## DESCRIPTION OF THE TASK
The entries shown here must be retyped in full, with no pictures included.

%%

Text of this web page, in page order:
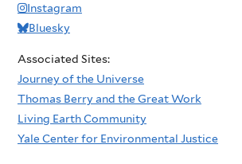
Instagram
Bluesky
Associated Sites:
Journey of the Universe
Thomas Berry and the Great Work
Living Earth Community
Yale Center for Environmental Justice
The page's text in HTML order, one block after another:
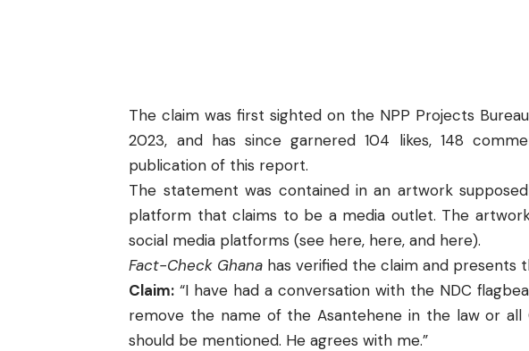
The claim was first sighted on the NPP Projects Bureau
2023, and has since garnered 104 likes, 148
publication of this report.
The statement was contained in an artwork
platform that claims to be a media outlet. The
social media platforms (see here, here, and here).
Fact-Check Ghana has verified the claim and presents
Claim: “I have had a conversation with the NDC
remove the name of the Asantehene in the law or all
should be mentioned. He agrees with me.”
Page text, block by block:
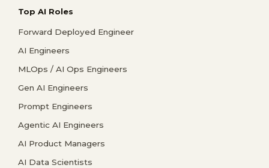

%%

## OUTPUT OF THE TASK
Text of this web page, in page order:
Instagram
Bluesky
Associated Sites:
Journey of the Universe
Thomas Berry and the Great Work
Living Earth Community
Yale Center for Environmental Justice
The page's text in HTML order, one block after another:
The claim was first sighted on the NPP Projects Bureau
2023, and has since garnered 104 likes, 148
publication of this report.
The statement was contained in an artwork
platform that claims to be a media outlet. The
social media platforms (see here, here, and here).
Fact-Check Ghana has verified the claim and presents
Claim: “I have had a conversation with the NDC
remove the name of the Asantehene in the law or all
should be mentioned. He agrees with me.”
Page text, block by block:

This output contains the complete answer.